HyperLink   Data Layout Transformation for Structured-Grid Codes on GPU
Publication Year:
  I-Jui Sung, Wen-mei Hwu
  Workshop on Language, Compiler, and Architecture Support for GPGPU, in conjunction with PPoPP 2010

We present data layout transformation as an effective performance optimization for memory-bound structuredgrid applications for GPUs. Structured grid applications are a class of applications that compute grid cell values on a regular 2D, 3D or higher dimensional regular grid. Each output point is computed as a function of itself and its nearest neighbors. Stencil code is an instance of this application class. Examples of structured grid applications include fluid dynamics and heat distribution that solve partial differential equations with an iterative solver on a dense multidimensional array.

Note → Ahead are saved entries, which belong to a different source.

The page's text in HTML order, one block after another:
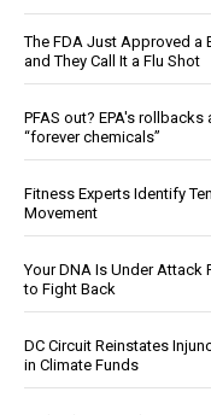
The FDA Just Approved a
and They Call It a Flu Shot
PFAS out? EPA's
“forever chemicals”
Fitness Experts Identify
Movement
Your DNA Is Under Attack
to Fight Back
DC Circuit Reinstates
in Climate Funds
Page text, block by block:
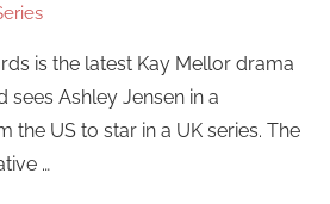
is the latest Kay Mellor drama
sees Ashley Jensen in a
the US to star in a UK series. The
…
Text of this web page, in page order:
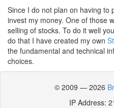
Since I do not plan on having to
invest my money. One of those
selling of stocks. To do it well
do that I have created my own
the fundamental and technical
choices.
© 2009 — 2026
IP Address:
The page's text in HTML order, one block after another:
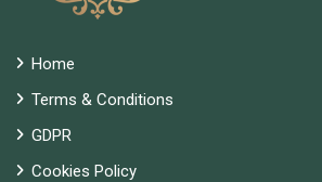
Home
Terms & Conditions
GDPR
Cookies Policy
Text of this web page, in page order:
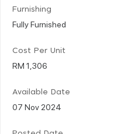
Furnishing
Fully Furnished
Cost Per Unit
RM 1,306
Available Date
07 Nov 2024
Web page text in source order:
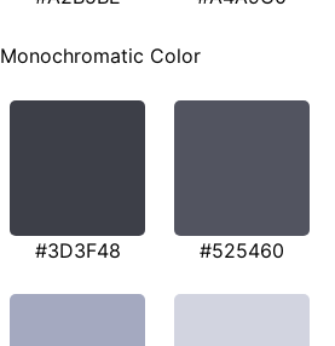
Monochromatic Color
#3D3F48 #525460
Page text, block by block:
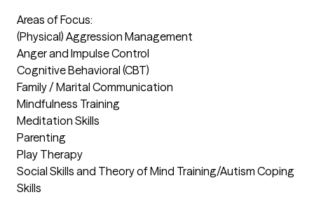
Areas of Focus:
(Physical) Aggression Management
Anger and Impulse Control
Cognitive Behavioral (CBT)
Family / Marital Communication
Mindfulness Training
Meditation Skills
Parenting
Play Therapy
Social Skills and Theory of Mind Training/Autism Coping
Skills
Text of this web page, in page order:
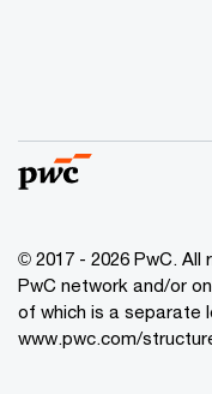
© 2017 - 2026 PwC.
PwC network and/or
of which is a separate
www.pwc.com/
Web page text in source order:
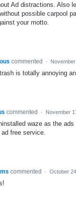
Ad distractions. Also
possible carpool
your motto.
commented ·
is totally annoying
commented · November
waze as the
free service.
commented · October
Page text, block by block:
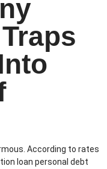
According to rates
loan personal debt
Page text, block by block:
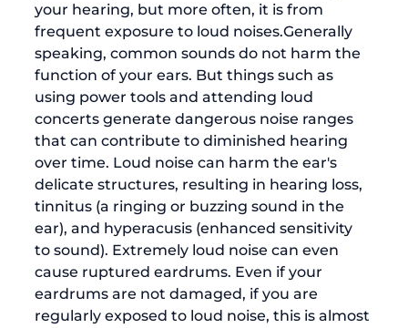
your hearing, but more often, it is from
frequent exposure to loud noises.Generally
speaking, common sounds do not harm the
function of your ears. But things such as
using power tools and attending loud
concerts generate dangerous noise ranges
that can contribute to diminished hearing
over time. Loud noise can harm the ear's
delicate structures, resulting in hearing loss,
tinnitus (a ringing or buzzing sound in the
ear), and hyperacusis (enhanced sensitivity
to sound). Extremely loud noise can even
cause ruptured eardrums. Even if your
eardrums are not damaged, if you are
regularly exposed to loud noise, this is almost
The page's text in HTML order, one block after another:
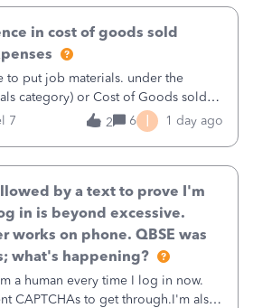
7
in cost of goods sold
to put job materials. under the
category) or Cost of Goods sold
2 6 I 1 day ago
by a text to prove I'm
in is beyond excessive.
works on phone. QBSE was
what's happening?
a human every time I log in now.
CAPTCHAs to get through.I'm also
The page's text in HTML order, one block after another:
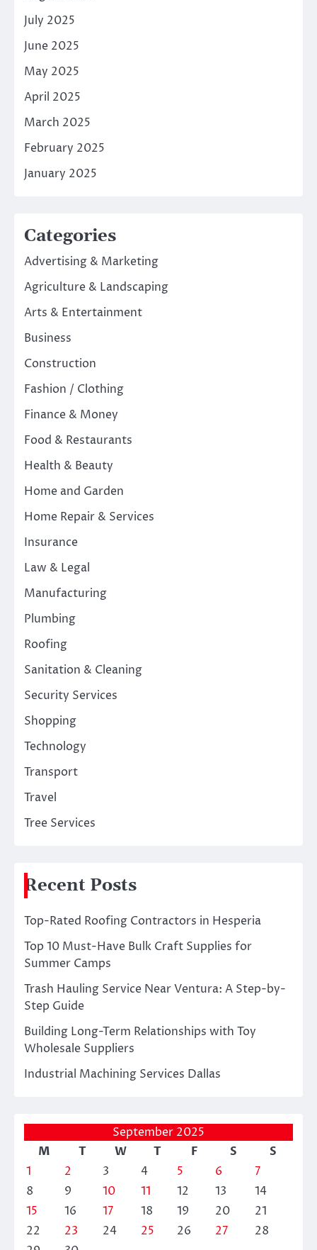
July 2025
June 2025
May 2025
April 2025
March 2025
February 2025
January 2025
Categories
Advertising & Marketing
Agriculture & Landscaping
Arts & Entertainment
Business
Construction
Fashion / Clothing
Finance & Money
Food & Restaurants
Health & Beauty
Home and Garden
Home Repair & Services
Insurance
Law & Legal
Manufacturing
Plumbing
Roofing
Sanitation & Cleaning
Security Services
Shopping
Technology
Transport
Travel
Tree Services
Recent Posts
Top-Rated Roofing Contractors in Hesperia
Top 10 Must-Have Bulk Craft Supplies for
Summer Camps
Trash Hauling Service Near Ventura: A Step-by-
Step Guide
Building Long-Term Relationships with Toy
Wholesale Suppliers
Industrial Machining Services Dallas
September 2025
M
T W T F S
S
1
2 3 4 5 6
7
8
9 10 11 12 13
14
15
16 17 18 19 20
21
22
23 24 25 26 27
28
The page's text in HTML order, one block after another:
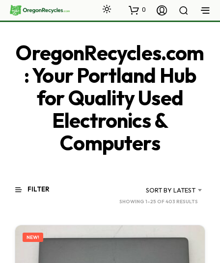
0
OregonRecycles.com
: Your Portland Hub
for Quality Used
Electronics &
Computers
FILTER SORT BY LATEST
SHOWING 1–25 OF 403 RESULTS
LATEST
NEW!
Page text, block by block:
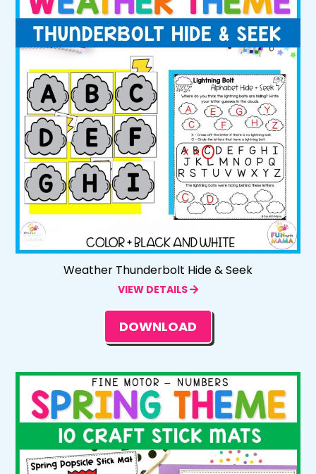
Weather Thunderbolt Hide & Seek
VIEW DETAILS
DOWNLOAD
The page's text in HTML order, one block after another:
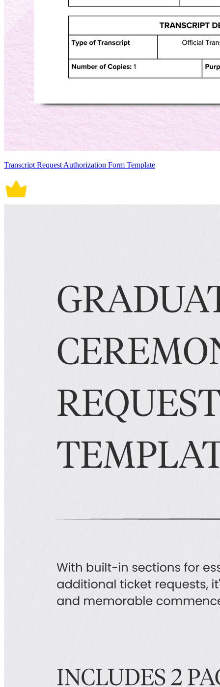
Transcript Request Authorization Form Template
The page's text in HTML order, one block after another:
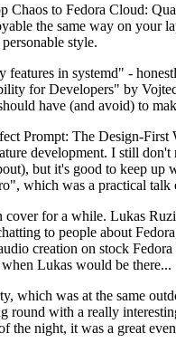
to Fedora Cloud:
the same way on your
style.
in systemd" -
for Developers" by
have (and avoid) to
Prompt: The Design-
development. I still
but it's good to keep
which was a practical
for a while. Lukas
to people about
creation on stock
Lukas would be there...
which was at the same
round with a really
the night, it was a great
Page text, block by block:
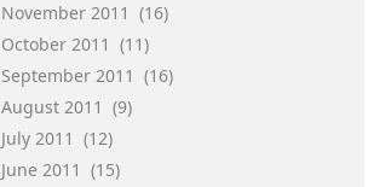
November 2011 (16)
October 2011 (11)
September 2011 (16)
August 2011 (9)
July 2011 (12)
June 2011 (15)
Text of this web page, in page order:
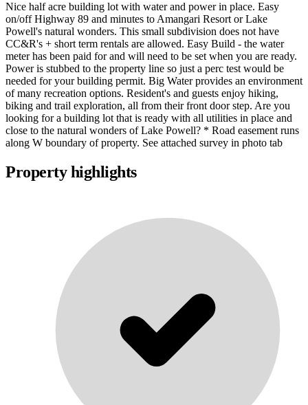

Using the information available through variable-length array syntax, standardized in C99 and other modern languages, we have enabled automatic data layout transformations for structured grid codes with dynamic array sizes. We first present a formulation that enables automatic data layout transformations for structured grid code in CUDA. We then model the
DRAM banking and interleaving scheme of the GTX280 GPU through microbenchmarking. We developed a layout transformation methodology that guides layout transformations to statically choose a good layout given a model of the memory system. The transformation which distributes concurrent memory requests evenly to DRAM channels and banks provides substantial
speedup for structured grid application by improving their memory-level parallelism.